Les cercueils de zinc de Svetlana Alexievitch
Ils sont partis là bas, de leur plein gré ou forcés, femmes et hommes d'à peine vingt ans. On leur a dit qu'ils allaient bâtir le socialisme en Afghanistan. Mais la vérité était toute autre.
En URSS, le peuple les admirait car ils y plantaient des pommiers, aidaient la population. Au lieu de pommiers, ils tuaient des femmes et des enfants dans leur habitation, envoyaient des grenades. Ils voyaient leurs camarades éclater devant eux. Ils voyaient la haine dans les yeux de ceux qu'ils étaient venus aider selon leurs dirigeants. Ils volaient, recevaient des coups, se droguaient pour supporter l'horreur.
En URSS, peu à peu on a compris ce qu'ils faisaient là bas et c'est le mépris qui les accueillis lors de leur retour. Les femmes n'étaient que des prostituées, les hommes des assassins.
Ils sont revenus entourés de honte. Certains à moitié fous, d'autres sans jambes, et beaucoup dans un cercueil de zinc.
L'armée prévenait la famille qu'elle pouvait venir chercher ledit cercueil, ensuite débrouiller vous.
On leur avait promis les honneurs, ils n'eurent que des os à ronger. Ils avaient à peine vingt ans dans cette dernière guerre entre le bloc de l'est et le bloc de l'ouest.
Svletana Alexievitch est allée interroger les mères, les veuves, les soldats encore vivants. Témoignages accablants d'une idéologie mensongère.
Lors de la parution d'extraits de ces interviews, certains de ceux qui avaient témoignés ont porté plainte contre l'auteur. Selon eux, elle avait déformé leurs propros qui a entrainé un procès.
"J'ai compris qu'on n'avais pas besoin de nous ici. Pas besoin de notre expérience. C'est de trop, ça gêne. Nous aussi nous sommes de trop, nous gênons"
"On nous traite d'occupants. Qu'avons nous pris là bas , qu'en avons-nous rapporté ? Le fret"deux cents", les cercueils avec nos camarades ? Qu'avons-nous acquis ? Des maladies, depuis l'hépatite jusqu'au choléra, des blessures, des infirmités ? Je n'ai pas à me repentir. J'ai le peule frère afghan. J'en suis pérsuadé !"
"A l'école de cuisine où je travaille nous sommes cent. Je suis la seule à avoir perdu mon mari à la guerre, une guerre que les autres ne connaissent que par le journaux. Quand j'ai entendu pour la première fois la télévision expliquer que l'Afghanistan était une guerre honteuse, j'ai failli casser le poste. Ce jour là, j'ai enterré mon mari pour la deuxième fois"
"Le plus terrible c'est que nous sommes partis d'un Etat qui avait besoin de cette guerre, et nous revenons dans un Etat qui n'en a plus besoin. Ce qui nous blesse, ce n'est pas qu'on nous refuse tel ou tel avantage, pas du tout. C'est le fait d'avoir été tout simplement effacés"
"Je me réveille en pleine nuit et je mets du temps à réaliser si je suis ici ou là-bas.

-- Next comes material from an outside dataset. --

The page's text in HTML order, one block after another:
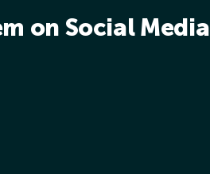
on Social Media

Qu a dit que les fous n'étaient que des effarés ? Je vis comme si j'étais un observateur extérieur...J'ai une femme, un enfant...Autrefois, j'aimais les pigeons...J'aimais les matins...Maintenant, je suis comme un observateur étranger...Je donnerais n'importe quoi pour retrouver ma joie de vivre"
Les Russes ont occupés l'Afghanistan de 1979 à 1989. On estime les pertes humaines dans l'armée à environ 15 000.
Plus d'un million de civils afghans furent tués durant cette guerre.